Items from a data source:
# # # #
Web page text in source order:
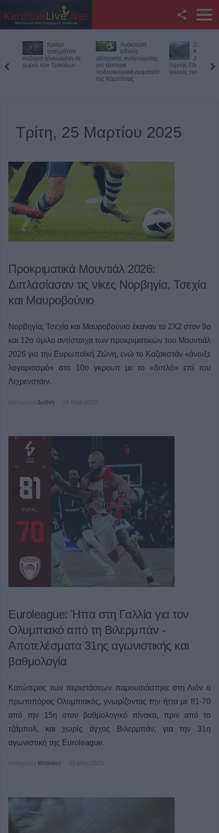
Twitter
YouTube
Επικοινωνία με το
KarditsaLive.Net
Ανάκληση
ειδικής
αθλητικής αναγνώρισης
για τέσσερα
27ος
Κολυμβητικός
Διάπλους
Λίμνης Πλαστήρα: Οι
νικητές των αγώνων
τροχαίο
33χρονο
μοτοσικλετιστή
Πιερία
Τρίτη, 25 Μαρτίου 2025
Προκριματικά Μουντιάλ 2026:
Διπλασίασαν τις νίκες Νορβηγία, Τσεχία
και Μαυροβούνιο
Νορβηγία, Τσεχία και Μαυροβούνιο έκαναν το 2Χ2 στον 9ο
και 12ο όμιλο αντίστοιχα των προκριματικών του Μουντιάλ
2026 για την Ευρωπαϊκή Ζώνη, ενώ το Καζακστάν «άνοιξε
λογαριασμό» στο 10ο γκρουπ με το «διπλό» επί του
Λιχρενστάιν.
Κατηγορία Διεθνή 26 Μαρ 2025
Euroleague: Ήττα στη Γαλλία για τον
Ολυμπιακό από τη Βιλερμπάν -
Αποτελέσματα 31ης αγωνιστικής και
βαθμολογία
Κατώτερος των περιστάσεων παρουσιάστηκε στη Λιόν ο
πρωτοπόρος Ολυμπιακός, γνωρίζοντας την ήττα με 81-70
από την 15η στον βαθμολογικό πίνακα, πριν από το
τζάμπολ, και χωρίς άγχος Βιλερμπάν, για την 31η
αγωνιστική της Euroleague.
Κατηγορία Μπάσκετ 25 Μαρ 2025
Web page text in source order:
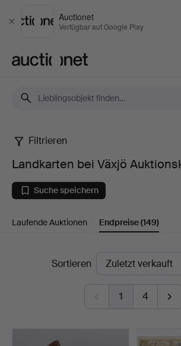
Schließen
Auctionet
Verfügbar auf Google Play
Landkarten
bei
Växjö
Auktionskammare
Filtrieren
Landkarten bei Växjö
Suche speichern
Laufende Auktionen Endpreise(149)
EndpreiseSortieren
1 4
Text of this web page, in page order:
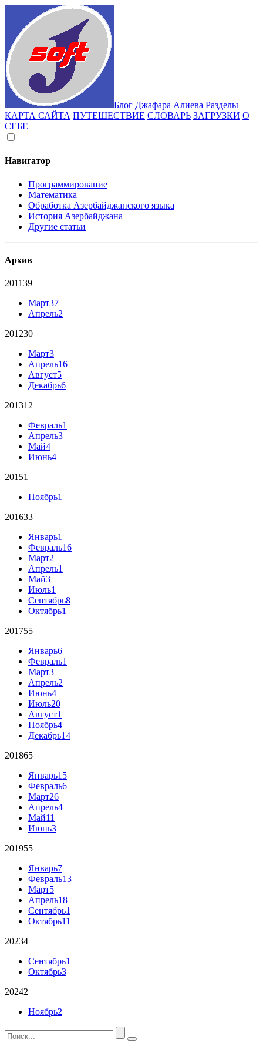
Блог Джафара Алиева Разделы
КАРТА САЙТА ПУТЕШЕСТВИЕ СЛОВАРЬ ЗАГРУЗКИ О
СЕБЕ
Навигатор
Программирование
Математика
Обработка Азербайджанского языка
История Азербайджана
Другие статьи
Архив
201139
Март37
Апрель2
201230
Март3
Апрель16
Август5
Декабрь6
201312
Февраль1
Апрель3
Май4
Июнь4
20151
Ноябрь1
201633
Январь1
Февраль16
Март2
Апрель1
Май3
Июль1
Сентябрь8
Октябрь1
201755
Январь6
Февраль1
Март3
Апрель2
Июнь4
Июль20
Август1
Ноябрь4
Декабрь14
201865
Январь15
Февраль6
Март26
Апрель4
Май11
Июнь3
201955
Январь7
Февраль13
Март5
Апрель18
Сентябрь1
Октябрь11
20234
Сентябрь1
Октябрь3
20242
Ноябрь2
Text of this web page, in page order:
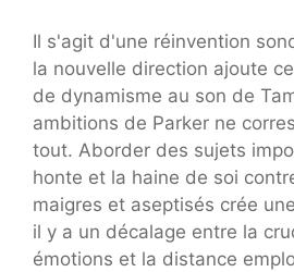
Il s'agit d'une réinvention
la nouvelle direction ajoute
de dynamisme au son de
ambitions de Parker ne
tout. Aborder des sujets
honte et la haine de soi
maigres et aseptisés crée
il y a un décalage entre la
émotions et la distance
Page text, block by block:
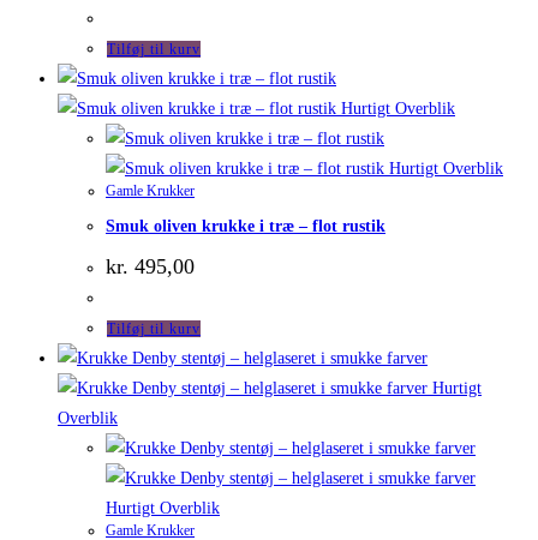
Tilføj til kurv
Hurtigt Overblik
Hurtigt Overblik
Gamle Krukker
Smuk oliven krukke i træ – flot rustik
kr. 495,00
Tilføj til kurv
Hurtigt
Overblik
Hurtigt Overblik
Gamle Krukker
# # # #
What you need to do:
Look through the entries for lines containing the word "Μαυροβούνιο" and return each one.

Task output:
και Μαυροβούνιο
Νορβηγία, Τσεχία και Μαυροβούνιο έκαναν το 2Χ2 στον 9ο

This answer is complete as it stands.